Mas, entre nós, na América Latina, a recepção do Concílio se deu de maneira radical e generosa, na Conferência Geral do Episcopado Latino Americano, em Medellín (1968), completada, onze anos mais tarde, pela de Puebla (!969). Diante de um Continente marcado pela “injustiça institucionalizada”, os bispos latino-americanos, entre eles nosso DOM, como figura de importância maior, dão a cara e as cartas, convocando toda a Igreja da América Latina a assumir a opção evangélica pelos empobrecidos, opção essa que passa a ser o referencial nº 1 de toda a ação pastoral e da reflexão teológica que lhe deu suporte, a Teologia da Libertação. Os anos 70/80 foram, assim, a primavera das Comunidades Eclesiais de Base, das Pastorais Sociais, aqui entre nós, do Encontro de Irmãos, da PJMP, da Ação Católica Operária, do Movimento de Adolescentes e Crianças, o MAC, das Pequenas Comunidades Inseridas, da Operação Esperança, uma Igreja que renascia do meio do povo oprimido e excluído, na força do Espírito, como fermento de libertação e transformação, na perspectiva do Reino anunciado por Jesus.

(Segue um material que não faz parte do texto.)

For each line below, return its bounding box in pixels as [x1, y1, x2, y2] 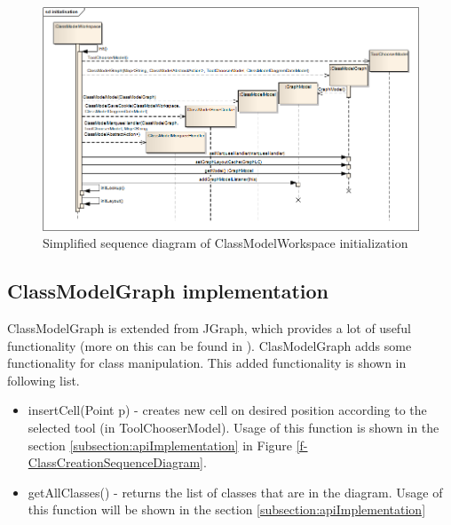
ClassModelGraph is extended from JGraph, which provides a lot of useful [7, 319, 411, 338]
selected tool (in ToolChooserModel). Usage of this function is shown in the [28, 418, 439, 437]
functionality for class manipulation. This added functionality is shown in [7, 354, 407, 372]
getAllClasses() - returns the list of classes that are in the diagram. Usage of [28, 482, 443, 501]
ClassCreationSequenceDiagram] [28, 453, 204, 472]
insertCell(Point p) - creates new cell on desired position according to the [28, 401, 427, 419]
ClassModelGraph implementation [7, 277, 329, 305]
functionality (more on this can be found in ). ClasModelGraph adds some [7, 336, 412, 354]
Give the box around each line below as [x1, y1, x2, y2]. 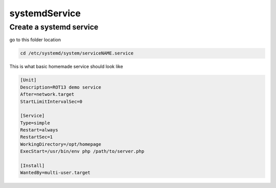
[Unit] [20, 77, 37, 83]
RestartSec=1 [20, 134, 53, 140]
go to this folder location [9, 37, 61, 43]
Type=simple [20, 120, 51, 126]
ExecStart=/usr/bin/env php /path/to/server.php [20, 148, 145, 154]
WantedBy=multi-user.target [20, 170, 90, 176]
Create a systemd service [9, 22, 99, 32]
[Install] [20, 163, 45, 169]
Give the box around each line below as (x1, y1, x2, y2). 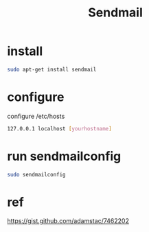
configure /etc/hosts (7, 112, 65, 120)
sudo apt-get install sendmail (7, 66, 97, 73)
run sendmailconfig (7, 148, 122, 164)
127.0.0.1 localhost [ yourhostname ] (7, 125, 112, 132)
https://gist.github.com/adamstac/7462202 (7, 217, 129, 225)
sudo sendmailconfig (7, 171, 67, 178)
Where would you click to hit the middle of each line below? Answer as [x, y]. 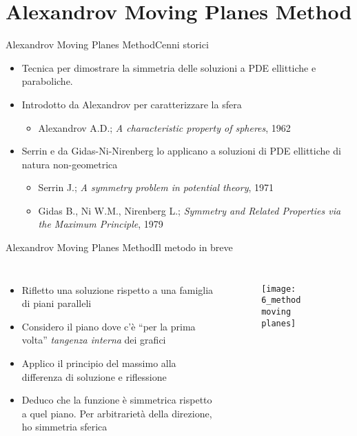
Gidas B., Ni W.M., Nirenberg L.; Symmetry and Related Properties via [190, 210]
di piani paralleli [57, 303]
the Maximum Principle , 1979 [101, 224]
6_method [281, 300]
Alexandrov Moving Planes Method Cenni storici [107, 44]
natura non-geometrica [70, 164]
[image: [279, 289]
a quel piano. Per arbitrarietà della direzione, [117, 413]

Infelizmente, tivemos que suportar durante quase 25 anos um tempo de retrocesso e “restauração” do clericalismo e do reacionarismo alienado e alienante de um tempo que jamais imaginávamos que voltasse. Por santos que possam ser ou ter sido esses dois papas, o longo pontificado de João Paulo II, completado pelo de Bento XVI, coincidindo, não por mera coincidência, com a guinada à direita que o mundo dava, significou para a Igreja na América Latina e sobretudo para a Igreja no Brasil, e mais que tudo, para a Igreja em Olinda e Recife, um tempo de esvaziamento, de desmonte e calamitosa destruição.

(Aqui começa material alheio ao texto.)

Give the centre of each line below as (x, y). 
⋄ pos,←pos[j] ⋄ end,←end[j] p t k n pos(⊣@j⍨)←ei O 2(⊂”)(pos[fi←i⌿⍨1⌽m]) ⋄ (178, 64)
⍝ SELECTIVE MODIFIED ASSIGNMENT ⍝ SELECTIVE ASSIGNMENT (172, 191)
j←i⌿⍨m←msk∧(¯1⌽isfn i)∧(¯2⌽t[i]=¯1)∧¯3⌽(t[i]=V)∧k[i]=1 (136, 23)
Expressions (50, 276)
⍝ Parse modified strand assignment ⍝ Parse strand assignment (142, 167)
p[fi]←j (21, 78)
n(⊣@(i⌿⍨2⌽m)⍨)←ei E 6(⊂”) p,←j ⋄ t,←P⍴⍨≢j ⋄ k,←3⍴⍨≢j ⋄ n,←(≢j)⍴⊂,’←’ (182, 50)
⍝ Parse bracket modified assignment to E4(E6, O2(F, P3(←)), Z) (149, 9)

O advento de Papa Francisco chega com ares de Páscoa e Ressureição. Quando menos se esperava, um papa renuncia para que outro chegue dando a cara e as cartas que haveriam de acordar a Igreja para a retomada do Vaticano II, da Alegria do Evangelho, da opção evangélica pelos empobrecidos, da Alegria do Amor, do Ano Santo da Misericórdia. Suas palavras e sobretudo seus gestos nos lembram a cada momento o Papa Bom dos anos 50/60. Mas essa semelhança não é mera coincidência, é corajosa opção pastoral, milagre do Espírito que, como sempre, “sopra onde quer (…) mas não sabes de onde vem nem para onde vai” (Jo 3,8).

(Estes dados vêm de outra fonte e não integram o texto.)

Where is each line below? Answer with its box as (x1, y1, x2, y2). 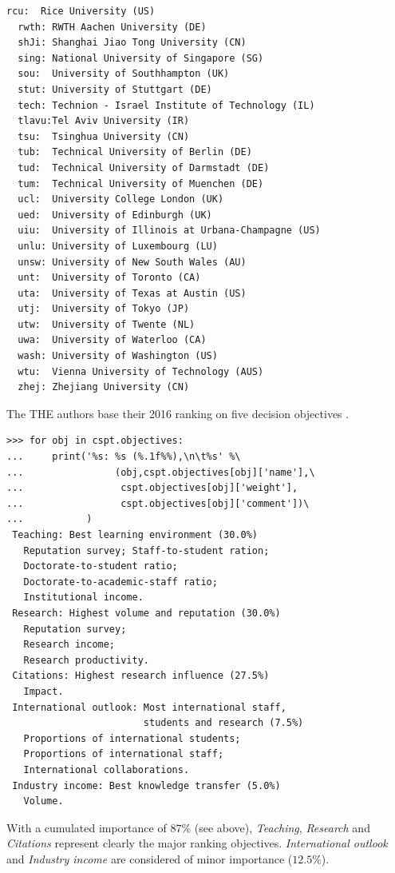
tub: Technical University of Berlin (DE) (18, 146, 252, 158)
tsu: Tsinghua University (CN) (18, 130, 190, 142)
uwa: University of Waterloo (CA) (18, 334, 207, 346)
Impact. (23, 685, 64, 697)
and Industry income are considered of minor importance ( (6, 850, 293, 867)
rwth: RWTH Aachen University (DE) (18, 21, 207, 33)
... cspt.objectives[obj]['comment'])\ (6, 497, 310, 509)
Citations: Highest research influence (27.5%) (12, 670, 270, 682)

Nessa noite de Vigília, instados pelas ameaças que pesam sobre o povo brasileiro, nesses dias de trevas e retrocesso, do país e da Igreja, estamos aqui reunidos, em nome do Evangelho, em memória de Dom Helder, e precisamos ser uma Igreja que, de novo, dá a cara e as cartas, que mostra sua identidade assumindo os compromissos que a hora exige. Que tal, cada um, cada uma de nós, individualmente e enquanto coletivo eclesial que representa, da mais jovem das catequistas ao irmão Arcebispo que nos honra com sua presença, nos fazermos, pelo menos, duas perguntas essenciais:
– Estamos percebendo com clareza e abertura de coração os sinais dos tempos que a conjuntura da vida do país e da vida da Igreja nos aponta?…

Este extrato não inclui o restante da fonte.